Starting new HTTPS connection (1): keystone.gpcprod
SSL exception connecting to https://keystone.gpcprod:5000/v3: ("bad
handshake: Error([('SSL routines', 'ssl3_get_server_certificate',
'certificate verify failed')],)",)
Traceback (most recent call last):
  File "/usr/lib/python2.7/site-packages/cliff/app.py", line 400, in
run_subcommand
    result = cmd.run(parsed_args)
  File "/usr/lib/python2.7/site-packages/osc_lib/command/command.py", line
41, in run
    return super(Command, self).run(parsed_args)
  File "/usr/lib/python2.7/site-packages/cliff/command.py", line 184, in run
    return_code = self.take_action(parsed_args) or 0
  File "/usr/lib/python2.7/site-packages/cloudkittyclient/v1/shell_cli.py",
line 78, in take_action
    shell.do_info_config_get(ckclient, parsed_args)
  File "/usr/lib/python2.7/site-packages/cloudkittyclient/v1/shell.py",
line 93, in do_info_config_get
    utils.print_dict(cc.config.get_config(), dict_property="Section")
  File "/usr/lib/python2.7/site-packages/cloudkittyclient/v1/core.py", line
88, in get_config
    out = self.api.get(self.base_url).json()
  File
"/usr/lib/python2.7/site-packages/cloudkittyclient/apiclient/client.py",
line 359, in get
    return self.client_request("GET", url, **kwargs)
  File
"/usr/lib/python2.7/site-packages/cloudkittyclient/apiclient/client.py",
line 349, in client_request
    self, method, url, **kwargs)
  File
"/usr/lib/python2.7/site-packages/cloudkittyclient/apiclient/client.py",
line 248, in client_request
    self.authenticate()
  File
"/usr/lib/python2.7/site-packages/cloudkittyclient/apiclient/client.py",
line 319, in authenticate
    self.auth_plugin.authenticate(self)
  File
"/usr/lib/python2.7/site-packages/cloudkittyclient/apiclient/auth.py", line
201, in authenticate
    self._do_authenticate(http_client)
  File "/usr/lib/python2.7/site-packages/cloudkittyclient/client.py", line
191, in _do_authenticate
    ks_session = _get_keystone_session(**ks_kwargs)
  File "/usr/lib/python2.7/site-packages/cloudkittyclient/client.py", line
87, in _get_keystone_session
    v2_auth_url, v3_auth_url = _discover_auth_versions(ks_session, auth_url)

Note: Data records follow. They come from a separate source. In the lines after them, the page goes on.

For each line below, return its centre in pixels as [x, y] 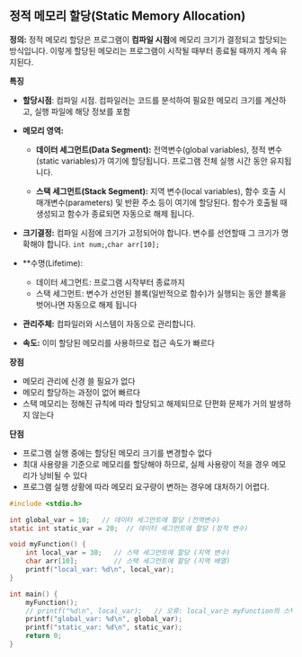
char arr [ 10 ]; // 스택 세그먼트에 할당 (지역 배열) [128, 561]
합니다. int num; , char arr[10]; [103, 244]
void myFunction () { [48, 545]
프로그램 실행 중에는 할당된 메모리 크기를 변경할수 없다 [117, 453]
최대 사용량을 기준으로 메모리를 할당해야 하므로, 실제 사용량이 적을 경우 [146, 464]
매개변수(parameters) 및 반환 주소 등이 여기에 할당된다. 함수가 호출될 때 [161, 202]
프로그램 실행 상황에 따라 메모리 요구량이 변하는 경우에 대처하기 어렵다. [146, 486]
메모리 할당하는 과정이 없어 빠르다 [81, 392]
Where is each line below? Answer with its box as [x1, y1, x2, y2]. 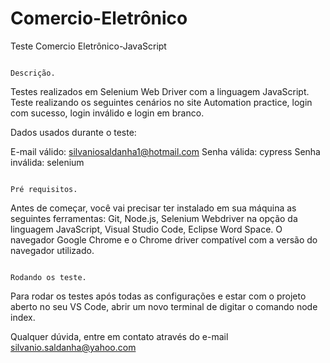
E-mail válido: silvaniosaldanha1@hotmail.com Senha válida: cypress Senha [10, 145, 321, 157]
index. [10, 311, 36, 323]
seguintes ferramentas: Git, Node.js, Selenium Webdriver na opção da [10, 212, 298, 224]
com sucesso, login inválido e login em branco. [10, 107, 205, 119]
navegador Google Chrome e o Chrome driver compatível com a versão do [10, 233, 318, 246]
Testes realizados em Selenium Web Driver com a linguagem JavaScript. [10, 85, 310, 97]
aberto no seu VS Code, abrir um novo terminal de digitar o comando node [10, 300, 318, 312]
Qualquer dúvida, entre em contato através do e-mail [10, 330, 229, 342]
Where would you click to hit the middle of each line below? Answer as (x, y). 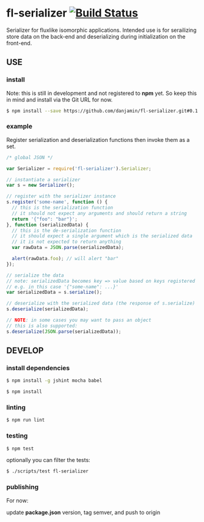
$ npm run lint (26, 420)
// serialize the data (35, 275)
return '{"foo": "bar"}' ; (45, 219)
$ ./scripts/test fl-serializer (47, 471)
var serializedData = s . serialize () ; (54, 293)
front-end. (19, 43)
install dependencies (38, 368)
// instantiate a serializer (43, 180)
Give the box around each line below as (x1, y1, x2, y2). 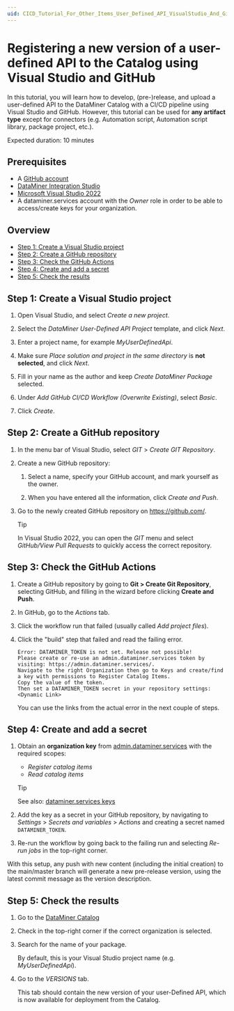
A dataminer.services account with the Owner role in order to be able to (17, 196, 223, 205)
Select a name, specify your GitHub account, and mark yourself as (27, 472, 219, 480)
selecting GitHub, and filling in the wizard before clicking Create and (17, 587, 214, 595)
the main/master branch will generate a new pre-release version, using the (7, 868, 221, 876)
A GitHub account (17, 175, 69, 183)
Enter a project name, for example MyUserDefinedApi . (17, 338, 173, 346)
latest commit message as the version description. (7, 875, 152, 883)
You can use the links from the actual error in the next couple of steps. (17, 703, 220, 712)

  File "/usr/lib/python2.7/site-packages/cloudkittyclient/client.py", line
38, in _discover_auth_versions
    ks_discover = discover.Discover(session=session, auth_url=auth_url)

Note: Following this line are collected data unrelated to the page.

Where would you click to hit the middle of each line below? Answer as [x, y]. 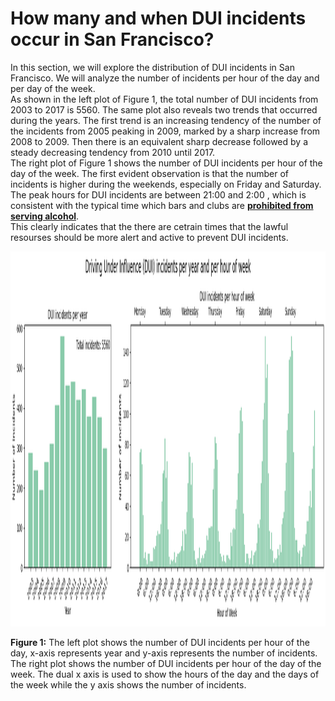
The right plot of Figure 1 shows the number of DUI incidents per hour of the [166, 163]
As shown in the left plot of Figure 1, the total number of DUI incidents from [164, 99]
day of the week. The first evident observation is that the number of [150, 173]
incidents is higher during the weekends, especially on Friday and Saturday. [166, 184]
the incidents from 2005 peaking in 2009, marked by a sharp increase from [165, 131]
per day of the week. [53, 88]
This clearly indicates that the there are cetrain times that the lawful [149, 226]
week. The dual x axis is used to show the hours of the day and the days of [165, 674]
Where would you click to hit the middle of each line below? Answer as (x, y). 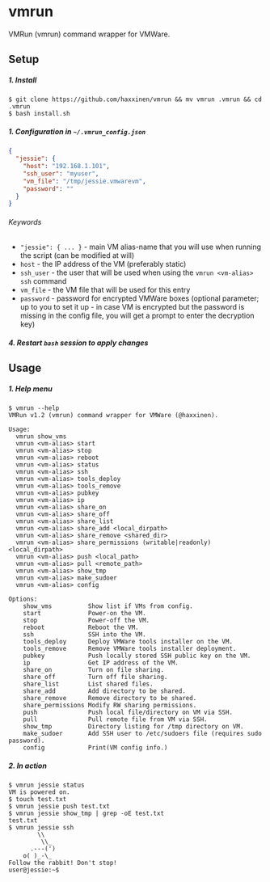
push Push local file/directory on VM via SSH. (128, 713)
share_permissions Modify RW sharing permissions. (110, 706)
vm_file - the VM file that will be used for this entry (105, 290)
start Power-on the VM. (85, 614)
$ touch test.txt (38, 800)
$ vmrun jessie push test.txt (59, 807)
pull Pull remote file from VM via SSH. (115, 720)
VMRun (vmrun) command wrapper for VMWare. (89, 34)
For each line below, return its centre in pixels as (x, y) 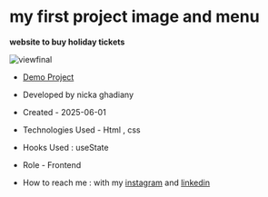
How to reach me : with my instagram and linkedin (116, 182)
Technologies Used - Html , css (81, 130)
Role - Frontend (52, 164)
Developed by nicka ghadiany (78, 94)
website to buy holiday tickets (67, 42)
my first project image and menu (135, 17)
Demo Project (48, 77)
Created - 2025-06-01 (64, 112)
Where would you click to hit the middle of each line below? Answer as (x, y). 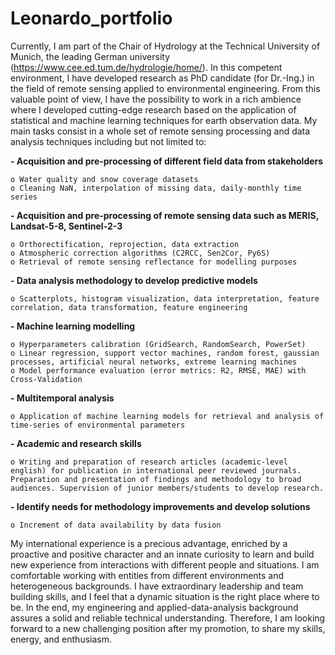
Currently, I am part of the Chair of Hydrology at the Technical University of (165, 46)
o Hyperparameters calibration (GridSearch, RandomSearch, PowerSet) (158, 344)
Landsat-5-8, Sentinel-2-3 (66, 226)
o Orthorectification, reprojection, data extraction (125, 244)
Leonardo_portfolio (91, 18)
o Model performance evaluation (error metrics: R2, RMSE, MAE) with (158, 370)
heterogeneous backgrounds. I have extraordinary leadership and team (157, 586)
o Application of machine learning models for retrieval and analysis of (167, 416)

  File "/usr/lib/python2.7/site-packages/keystoneclient/discover.py", line
178, in __init__
    authenticated=authenticated)
  File "/usr/lib/python2.7/site-packages/keystoneclient/_discover.py", line
143, in __init__
    authenticated=authenticated)
  File "/usr/lib/python2.7/site-packages/keystoneclient/_discover.py", line
38, in get_version_data
    resp = session.get(url, headers=headers, authenticated=authenticated)
  File "/usr/lib/python2.7/site-packages/keystoneclient/session.py", line
535, in get
    return self.request(url, 'GET', **kwargs)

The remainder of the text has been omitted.